## Goal of the exercise
A faithful copy of all the data below, please; leave no line out.

## Data provided
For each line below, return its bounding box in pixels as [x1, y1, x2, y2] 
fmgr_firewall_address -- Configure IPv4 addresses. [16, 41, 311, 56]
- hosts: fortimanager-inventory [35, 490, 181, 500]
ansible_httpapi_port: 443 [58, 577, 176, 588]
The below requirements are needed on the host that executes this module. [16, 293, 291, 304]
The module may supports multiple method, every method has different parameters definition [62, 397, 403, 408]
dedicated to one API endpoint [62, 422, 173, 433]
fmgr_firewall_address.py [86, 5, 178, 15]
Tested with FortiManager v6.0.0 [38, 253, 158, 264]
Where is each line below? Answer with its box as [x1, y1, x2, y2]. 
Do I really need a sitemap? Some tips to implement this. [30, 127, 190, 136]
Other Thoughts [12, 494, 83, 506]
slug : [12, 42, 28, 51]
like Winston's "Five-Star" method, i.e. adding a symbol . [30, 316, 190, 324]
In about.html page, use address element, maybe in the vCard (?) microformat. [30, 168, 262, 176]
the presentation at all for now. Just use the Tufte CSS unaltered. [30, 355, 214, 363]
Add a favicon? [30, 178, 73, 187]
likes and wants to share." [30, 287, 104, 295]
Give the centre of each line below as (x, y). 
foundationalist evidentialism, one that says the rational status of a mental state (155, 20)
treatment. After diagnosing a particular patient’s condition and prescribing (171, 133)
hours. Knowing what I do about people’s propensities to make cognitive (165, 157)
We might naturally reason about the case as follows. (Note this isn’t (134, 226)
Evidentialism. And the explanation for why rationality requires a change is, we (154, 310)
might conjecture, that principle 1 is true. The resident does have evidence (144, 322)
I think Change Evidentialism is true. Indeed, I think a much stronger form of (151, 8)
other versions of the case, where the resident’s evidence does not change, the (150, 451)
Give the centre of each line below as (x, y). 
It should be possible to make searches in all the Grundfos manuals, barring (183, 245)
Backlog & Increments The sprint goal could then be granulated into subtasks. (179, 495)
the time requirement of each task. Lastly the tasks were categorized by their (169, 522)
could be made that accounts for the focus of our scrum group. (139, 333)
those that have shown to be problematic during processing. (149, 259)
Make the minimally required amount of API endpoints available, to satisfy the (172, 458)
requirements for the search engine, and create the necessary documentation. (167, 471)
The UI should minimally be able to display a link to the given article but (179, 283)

## Output of the task
For each line below, return its bounding box in pixels as [x1, y1, x2, y2] 
fmgr_firewall_address -- Configure IPv4 addresses. [16, 41, 311, 56]
- hosts: fortimanager-inventory [35, 490, 181, 500]
ansible_httpapi_port: 443 [58, 577, 176, 588]
The below requirements are needed on the host that executes this module. [16, 293, 291, 304]
The module may supports multiple method, every method has different parameters definition [62, 397, 403, 408]
dedicated to one API endpoint [62, 422, 173, 433]
fmgr_firewall_address.py [86, 5, 178, 15]
Tested with FortiManager v6.0.0 [38, 253, 158, 264]
Where is each line below? Answer with its box as [x1, y1, x2, y2]. 
Do I really need a sitemap? Some tips to implement this. [30, 127, 190, 136]
Other Thoughts [12, 494, 83, 506]
slug : [12, 42, 28, 51]
like Winston's "Five-Star" method, i.e. adding a symbol . [30, 316, 190, 324]
In about.html page, use address element, maybe in the vCard (?) microformat. [30, 168, 262, 176]
the presentation at all for now. Just use the Tufte CSS unaltered. [30, 355, 214, 363]
Add a favicon? [30, 178, 73, 187]
likes and wants to share." [30, 287, 104, 295]
Give the centre of each line below as (x, y). 
foundationalist evidentialism, one that says the rational status of a mental state (155, 20)
treatment. After diagnosing a particular patient’s condition and prescribing (171, 133)
hours. Knowing what I do about people’s propensities to make cognitive (165, 157)
We might naturally reason about the case as follows. (Note this isn’t (134, 226)
Evidentialism. And the explanation for why rationality requires a change is, we (154, 310)
might conjecture, that principle 1 is true. The resident does have evidence (144, 322)
I think Change Evidentialism is true. Indeed, I think a much stronger form of (151, 8)
other versions of the case, where the resident’s evidence does not change, the (150, 451)
Give the centre of each line below as (x, y). 
It should be possible to make searches in all the Grundfos manuals, barring (183, 245)
Backlog & Increments The sprint goal could then be granulated into subtasks. (179, 495)
the time requirement of each task. Lastly the tasks were categorized by their (169, 522)
could be made that accounts for the focus of our scrum group. (139, 333)
those that have shown to be problematic during processing. (149, 259)
Make the minimally required amount of API endpoints available, to satisfy the (172, 458)
requirements for the search engine, and create the necessary documentation. (167, 471)
The UI should minimally be able to display a link to the given article but (179, 283)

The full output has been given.